Scott Karp posits that web2.0 tools are feeding the audience's sweet-tooth instead of providing balanced nutrition. Visiting the memetrackers, I can definitely see his point. But reading many of the comments to the above post (and more so, the comments to his just previous post), it appears that many readers think they agree with Scott, but actually are thinking of another issue. The interesting meme floating around is that practical wisdom extraction from the masses is still a ways off.
I disagree. I think wisdom extraction is just around the corner. We don't need to rely on the tool developers, nor on the site designers, to define the audience or give the crowd a voice. I strongly believe the audience is rapidly gaining the capacity to define itself. Folksonomies are the rudimentary vocabulary and grammar of collective thought, a kind of ga-ga goo-goo of pre-lingual hyper-smart savants. Believing that the "adults" must lead the crowd around and cajole them with condescending chin-tickles is pretty laughable.
I'm reminded of the (not completely inaccurate) stereo-type of the english-only speaking person who thinks non-english speakers must be less intelligent, and so raises his/her voice in order to compensate.
Another apt metaphor: early 20th century industrialists believing they know what's best for workers, until the workers realized their collective voice new better than the bosses. I believe we are just around the corner from consumer unions, and they won't be clumsy automatons like their labor ancestors. This wave of evolved collectives will be much more robust, resilient, and nimble.
Better prepare to be obsoleted by intelligence 2.0.
Actually, what I'd really like is a tool that allowed the crowd to engage in this conversation without having to chase down all the links to it. How about a non-threaded, non-siloed discussion non-forum. It could be a tag-driven conversation as well. Boundaries to be collaboratively decided by optimizing for each reader. Sounds messy? I bet that it would converge nicely.

You're completely romanticizing the history of unionization. Workers didn't really organize themselves -- they were organized by union leaders who sough their own forms of power. And still it's all about power and hierarchies -- witness the split of the AFL-CIO.
Your eschewing of hierarchies is ideologically quaint but utterly impractical and will more likely lead to nonsensical free-for-alls ("wisdom" of th mob) like "non-threaded, non-siloed discussion non-forums"
Posted by: Scott Karp | February 28, 2006 at 07:39 AM
Hey Scott, Thanks for the comments. Well, we're both invoking the formation of unions in a way that isn't quite historical. Sure, there was abuse by the bosses, and I've got a problem with that, but without the internal motivation by the masses, it wouldn't have happened. Unions 1.0: power corrupted because information was power, and the union bosses had it (new boss same as the old boss).

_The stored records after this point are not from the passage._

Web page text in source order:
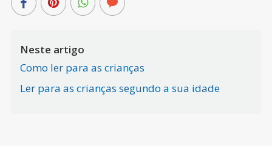
Neste artigo
Como ler para as crianças
Ler para as crianças segundo a sua idade
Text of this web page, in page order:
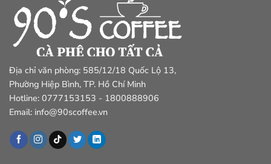
Địa chỉ văn phòng: 585/12/18 Quốc Lộ 13,
Phường Hiệp Bình, TP. Hồ Chí Minh
Hotline: 0777153153 - 1800888906
Email: info@90scoffee.vn
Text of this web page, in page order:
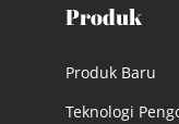
Produk
Produk Baru
Teknologi
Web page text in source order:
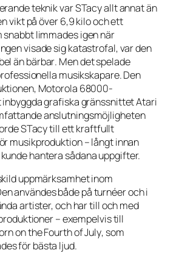
teknik var STacy allt annat än
vikt på över 6,9 kilo och ett
limmades igen när
visade sig katastrofal, var den
änbärbar. Men det spelade
musikskapare. Den
Motorola 68000-
inbyggda grafiska gränssnittet Atari
anslutningsmöjligheten
STacy till ett kraftfullt
musikproduktion – långt innan
hantera sådana uppgifter.
uppmärksamhet inom
användes både på turnéer och i
artister, och har till och med
– exempelvis till
on the Fourth of July, som
för bästa ljud.
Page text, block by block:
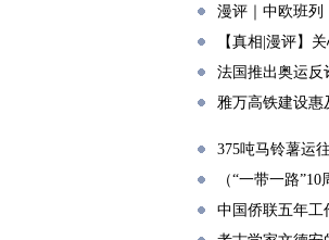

Unions 2.0: No dues structure, and the rally point will be ever-changing.
I don't eschew hierarchy; I agree with you that it is important and essential. It's just that I see that it isn't absolute. Hierarchy is relative to some domain, and the more people that people become comfortable with multiple streams of data, the less single sites per domain will serve their needs. We now have the tools to collectively weave a different story every day. You've just done it. I'm just doing it. The avalanche has started. Pretty soon, I predict, grandma will be surfing these chaotic slopes with us.
But I could be wrong.
Posted by: David | February 28, 2006 at 07:57 AM
I find Scott's remarks somewhat disingenuous: on that score nobody ever organized themselves, because there will always be someone making propositions; someone is always going to be 'first'. Of interest is the type of hierarchies: are they flexible, voluntary, based on merit. Or does it institutionalize itself, using authoritarian measures to protect and fixate itself. The early history of unionization was a fight by the disenfranchised against enormous odds, with flexible and voluntary hierarchies that gradually institutionalized themselves. Of interest is if we can find neo-institutional practices that are based on voluntary flexible, and today we should add: "distributed", hierarchies, who can be prevented from detaching themselves from their base through new kinds of techno-social practices, democratic protocals and designs embedded in the software that we are using; and through algorithms as they are used today on the web. While the present algorithms are successfull in drawing out majority opinion in the wisdom of crowds, it is still very crude and tends to reinforce feecback loops of early popularity. In voluntary peer production, as has been explained by Steve Webber in his book The Success of Open Source, we have mostly no wage dependency and so leadership can only be voluntary, and as he outlines is either based on historical intitiative (who created the project in the first place, has a privileged position) and present competency.